If you hit the failure threshold: Return everyone’s money immediately and gracefully. Then honestly assess: was the problem wrong, the solution wrong, the audience wrong, or the positioning wrong? The data from even a failed pre-sale is incredibly valuable for your next attempt.

Handling Objections (Yours, Not Theirs)

“Isn’t this dishonest?”

No. You’re being completely transparent: “I’m building this. It doesn’t exist yet. If you want it, you can secure your spot now.” There’s nothing deceptive about that.

Kickstarter, Indiegogo, and thousands of Gumroad creators operate on exactly this model. Customers understand and accept the arrangement. Just be honest about the timeline and deliver what you promise.

”What if I can’t deliver?”

If you can’t deliver, you refund everyone’s money. That’s the backup plan, and it should be stated in your offer. “Full refund if we don’t deliver by [date]” reduces buyer risk and increases your accountability.

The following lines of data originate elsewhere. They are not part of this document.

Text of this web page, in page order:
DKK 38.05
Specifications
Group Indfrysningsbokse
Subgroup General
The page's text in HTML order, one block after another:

But more importantly: if you’ve defined your offer carefully (a specific outcome, not a sprawling product), you can almost certainly deliver. The first version might be manual, basic, or rough around the edges. That’s fine. Delivering manually is a feature, not a bug, at this stage.

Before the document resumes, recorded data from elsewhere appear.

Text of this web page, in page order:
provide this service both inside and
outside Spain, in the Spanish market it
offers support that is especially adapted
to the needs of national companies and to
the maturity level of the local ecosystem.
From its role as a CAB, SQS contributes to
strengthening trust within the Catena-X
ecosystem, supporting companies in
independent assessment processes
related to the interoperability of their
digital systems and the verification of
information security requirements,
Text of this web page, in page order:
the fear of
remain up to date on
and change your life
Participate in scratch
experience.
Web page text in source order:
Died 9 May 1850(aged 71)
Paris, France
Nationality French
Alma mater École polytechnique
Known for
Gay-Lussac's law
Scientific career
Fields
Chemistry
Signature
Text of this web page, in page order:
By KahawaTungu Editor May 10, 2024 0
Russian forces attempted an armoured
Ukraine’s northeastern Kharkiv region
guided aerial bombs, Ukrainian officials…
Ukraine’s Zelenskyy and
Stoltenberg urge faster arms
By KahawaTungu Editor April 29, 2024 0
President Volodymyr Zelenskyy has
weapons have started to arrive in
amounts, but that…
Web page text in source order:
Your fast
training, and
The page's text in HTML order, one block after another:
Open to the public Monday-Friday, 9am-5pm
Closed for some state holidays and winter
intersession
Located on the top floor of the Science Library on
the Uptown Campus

”What if only a few people buy?”

A few sales are still sales. Even three pre-orders tell you something: the problem is real for these people, the price is in range, and the positioning works at least partially. Three pre-orders might not justify building a platform, but they might justify delivering the value manually and using those customers’ feedback to refine for a bigger launch.

”What if nobody buys?”

Then you’ve just saved yourself months of building something nobody wanted. That’s the entire point. A failed pre-sale that costs you a weekend is infinitely better than a failed product launch that costs you six months and your savings.

Pre-Sale Best Practices

Be specific about delivery dates. “Coming soon” creates anxiety. “Delivery by August 15” creates trust.

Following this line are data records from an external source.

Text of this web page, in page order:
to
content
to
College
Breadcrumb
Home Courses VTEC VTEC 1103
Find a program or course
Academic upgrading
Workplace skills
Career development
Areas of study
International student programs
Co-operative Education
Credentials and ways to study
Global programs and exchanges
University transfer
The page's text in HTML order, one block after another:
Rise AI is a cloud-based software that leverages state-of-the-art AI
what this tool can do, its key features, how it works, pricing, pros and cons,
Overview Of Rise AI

Offer a founding-member incentive. A lower price for early buyers rewards their risk and creates urgency. “Pre-order price: EUR 79 (launch price will be EUR 129)” is a standard and effective approach.

Limit the initial offering. “First 20 spots” or “founding member cohort” creates scarcity and makes the pre-sale feel exclusive rather than desperate.

Communicate progress. Between the pre-sale and delivery, update your buyers regularly. What you’re building, what’s coming next, when they’ll receive it. Silence creates doubt. Updates create loyalty.

Ask pre-sale customers for input. They’ve already voted with their wallets. Now ask them what matters most. Their input makes the final product better and makes them feel invested in the outcome. These are your first 10 customers — treat them as partners, not transactions.

Takeaways

  • Sell before you build. Money is the strongest validation signal. Everything else is speculation.
  • Define success criteria before the pre-sale starts. Without pre-set thresholds, you’ll rationalize any result as positive.
  • Use direct outreach first. People you’ve already spoken with about the problem convert at the highest rate.
  • Refund gracefully if you fail. A failed pre-sale that costs a weekend beats a failed product that costs six months. Return the money and take the learning.
  • Communicate with your pre-sale customers. They took a risk on you. Keep them informed and involved. They’re not just validators — they’re your founding community.